## Your objective
From the entries that follow, list every line in which the string "within" appears.

## Extracted records
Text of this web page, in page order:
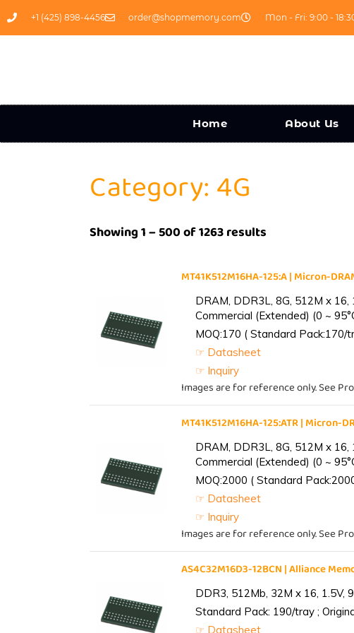
+1 (425) 898-4456 order@shopmemory.com Mon - Fri: 9:00 -
Home About Us
Category: 4G
Showing 1 – 500 of 1263 results
MT41K512M16HA-125:A | Micron-
DRAM, DDR3L, 8G, 512M x
Commercial (Extended) (0 ~
MOQ:170 ( Standard Pack:170/
☞ Datasheet
☞ Inquiry
Images are for reference only. See
MT41K512M16HA-125:ATR | Micron-
DRAM, DDR3L, 8G, 512M x
Commercial (Extended) (0 ~
MOQ:2000 ( Standard
☞ Datasheet
☞ Inquiry
Images are for reference only. See
AS4C32M16D3-12BCN | Alliance
DDR3, 512Mb, 32M x 16, 1.5V,
Standard Pack: 190/tray ;
☞ Datasheet
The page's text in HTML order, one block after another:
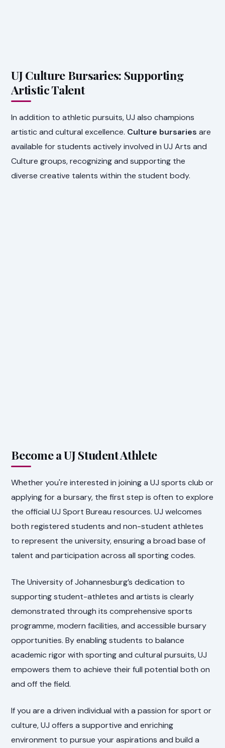
UJ Culture Bursaries: Supporting
Artistic Talent
In addition to athletic pursuits, UJ also champions
artistic and cultural excellence. Culture bursaries are
available for students actively involved in UJ Arts and
Culture groups, recognizing and supporting the
diverse creative talents within the student body.
Become a UJ Student Athlete
Whether you're interested in joining a UJ sports club or
applying for a bursary, the first step is often to explore
the official UJ Sport Bureau resources. UJ welcomes
both registered students and non-student athletes
to represent the university, ensuring a broad base of
talent and participation across all sporting codes.
The University of Johannesburg’s dedication to
supporting student-athletes and artists is clearly
demonstrated through its comprehensive sports
programme, modern facilities, and accessible bursary
opportunities. By enabling students to balance
academic rigor with sporting and cultural pursuits, UJ
empowers them to achieve their full potential both on
and off the field.
If you are a driven individual with a passion for sport or
culture, UJ offers a supportive and enriching
environment to pursue your aspirations and build a
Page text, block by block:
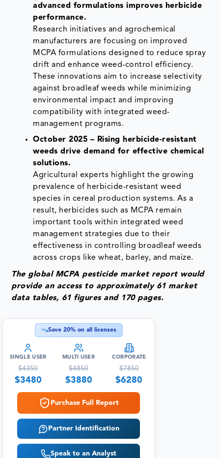
advanced formulations improves herbicide
performance.
Research initiatives and agrochemical
manufacturers are focusing on improved
MCPA formulations designed to reduce spray
drift and enhance weed-control efficiency.
These innovations aim to increase selectivity
against broadleaf weeds while minimizing
environmental impact and improving
compatibility with integrated weed-
management programs.
October 2025 – Rising herbicide-resistant
weeds drive demand for effective chemical
solutions.
Agricultural experts highlight the growing
prevalence of herbicide-resistant weed
species in cereal production systems. As a
result, herbicides such as MCPA remain
important tools within integrated weed
management strategies due to their
effectiveness in controlling broadleaf weeds
across crops like wheat, barley, and maize.
The global MCPA pesticide market report would
provide an access to approximately 61 market
data tables, 61 figures and 170 pages.
Save 20% on all licenses
SINGLE USER
$4350
$3480
MULTI USER
$4850
$3880
CORPORATE
$7850
$6280
Purchase Full Report
Partner Identification
Speak to an Analyst
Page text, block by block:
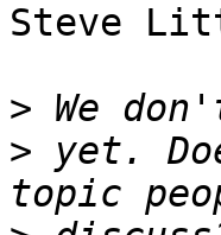
Steve
>
> yet.

## Answer to the problem
diverse creative talents within the student body.
important tools within integrated weed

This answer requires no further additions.